From the top of the entries, reproduce each line exactly, stopping after the line that contains "age: 28 (43, 160)". Omit pictures.

=== Data in this exercise ===

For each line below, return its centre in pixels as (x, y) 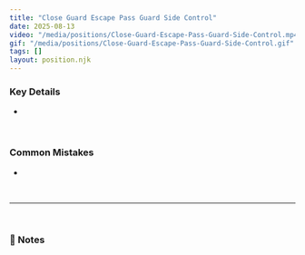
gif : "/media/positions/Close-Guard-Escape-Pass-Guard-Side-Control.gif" (152, 43)
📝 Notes (27, 240)
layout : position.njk (50, 60)
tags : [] (26, 52)
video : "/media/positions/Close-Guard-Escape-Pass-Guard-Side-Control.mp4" (156, 34)
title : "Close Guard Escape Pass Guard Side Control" (113, 18)
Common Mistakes (52, 152)
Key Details (35, 92)
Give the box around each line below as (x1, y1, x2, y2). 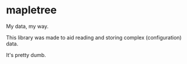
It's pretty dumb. (6, 51, 46, 58)
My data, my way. (6, 23, 49, 30)
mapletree (6, 3, 57, 17)
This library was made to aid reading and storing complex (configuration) (6, 34, 182, 41)
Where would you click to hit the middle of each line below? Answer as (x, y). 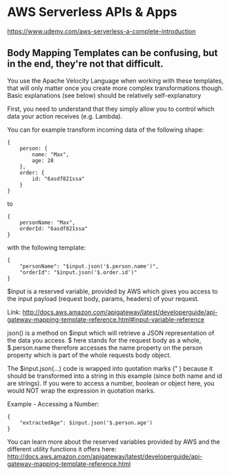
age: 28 (43, 160)
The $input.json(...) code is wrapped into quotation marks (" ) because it (110, 368)
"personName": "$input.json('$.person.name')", (89, 266)
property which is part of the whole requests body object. (89, 355)
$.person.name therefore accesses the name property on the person (105, 347)
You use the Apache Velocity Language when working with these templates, (115, 80)
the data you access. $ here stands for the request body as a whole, (104, 340)
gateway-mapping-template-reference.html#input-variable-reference (106, 319)
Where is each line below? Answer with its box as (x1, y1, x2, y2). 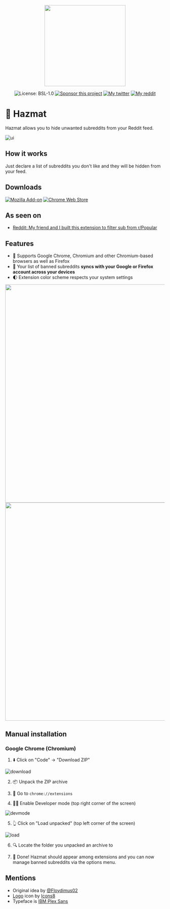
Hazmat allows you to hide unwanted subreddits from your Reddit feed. (5, 125, 154, 131)
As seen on (5, 211, 41, 220)
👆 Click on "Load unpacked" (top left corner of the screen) (12, 820, 136, 826)
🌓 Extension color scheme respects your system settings (12, 274, 133, 281)
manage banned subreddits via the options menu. (12, 859, 116, 865)
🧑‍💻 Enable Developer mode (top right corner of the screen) (12, 800, 136, 806)
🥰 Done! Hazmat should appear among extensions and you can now (12, 854, 154, 860)
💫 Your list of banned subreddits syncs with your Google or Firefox (12, 264, 153, 270)
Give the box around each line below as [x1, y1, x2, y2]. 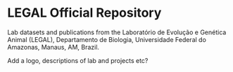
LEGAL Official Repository [7, 5, 162, 21]
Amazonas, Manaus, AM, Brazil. [7, 43, 100, 51]
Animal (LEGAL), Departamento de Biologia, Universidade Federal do [7, 35, 206, 43]
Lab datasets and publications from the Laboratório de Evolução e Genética [7, 28, 227, 36]
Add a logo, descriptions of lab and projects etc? [7, 56, 149, 64]
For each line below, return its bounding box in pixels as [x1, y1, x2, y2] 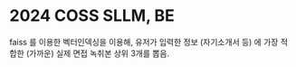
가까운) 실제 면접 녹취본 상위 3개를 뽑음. [28, 47, 170, 59]
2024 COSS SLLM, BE [9, 5, 175, 26]
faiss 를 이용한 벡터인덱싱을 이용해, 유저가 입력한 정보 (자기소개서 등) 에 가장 [9, 36, 279, 47]
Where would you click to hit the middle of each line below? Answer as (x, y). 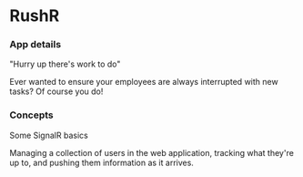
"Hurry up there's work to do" (65, 64)
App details (35, 45)
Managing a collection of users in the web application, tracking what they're (151, 152)
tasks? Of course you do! (56, 91)
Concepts (32, 115)
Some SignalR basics (49, 135)
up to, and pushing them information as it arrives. (101, 162)
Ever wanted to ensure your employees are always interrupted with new (144, 82)
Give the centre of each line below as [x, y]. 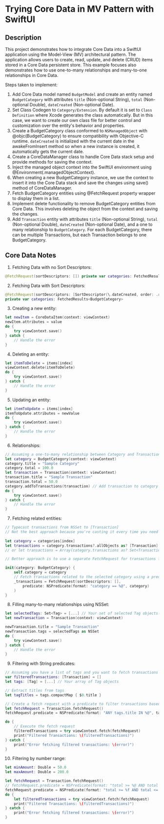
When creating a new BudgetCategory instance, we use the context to [83, 178]
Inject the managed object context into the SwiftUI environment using [82, 167]
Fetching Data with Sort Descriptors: [49, 286]
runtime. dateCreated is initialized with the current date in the [73, 141]
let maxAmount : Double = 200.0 [37, 772]
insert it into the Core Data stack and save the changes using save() [80, 183]
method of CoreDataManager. [42, 188]
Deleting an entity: [31, 354]
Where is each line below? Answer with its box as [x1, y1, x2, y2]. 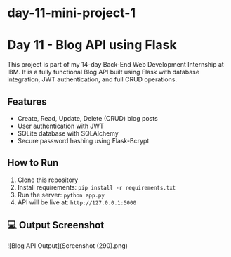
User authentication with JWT [17, 121, 104, 130]
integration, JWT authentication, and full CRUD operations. [7, 75, 178, 84]
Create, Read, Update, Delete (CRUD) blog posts [17, 114, 158, 122]
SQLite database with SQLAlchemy [17, 128, 119, 138]
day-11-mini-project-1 [7, 5, 136, 21]
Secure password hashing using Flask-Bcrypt [17, 136, 150, 145]
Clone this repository [17, 176, 79, 184]
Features [7, 95, 47, 107]

===

*Solution to this exercise:*
For each line below, return its centre in pixels as (x, y) 
gif : "/media/positions/Close-Guard-Escape-Pass-Guard-Side-Control.gif" (152, 43)
📝 Notes (27, 240)
layout : position.njk (50, 60)
tags : [] (26, 52)
video : "/media/positions/Close-Guard-Escape-Pass-Guard-Side-Control.mp4" (156, 34)
title : "Close Guard Escape Pass Guard Side Control" (113, 18)
Common Mistakes (52, 152)
Key Details (35, 92)
Give the box around each line below as (x1, y1, x2, y2). 
It's pretty dumb. (6, 51, 46, 58)
My data, my way. (6, 23, 49, 30)
mapletree (6, 3, 57, 17)
This library was made to aid reading and storing complex (configuration) (6, 34, 182, 41)
Where would you click to hit the middle of each line below? Answer as (x, y). 
age: 28 (43, 160)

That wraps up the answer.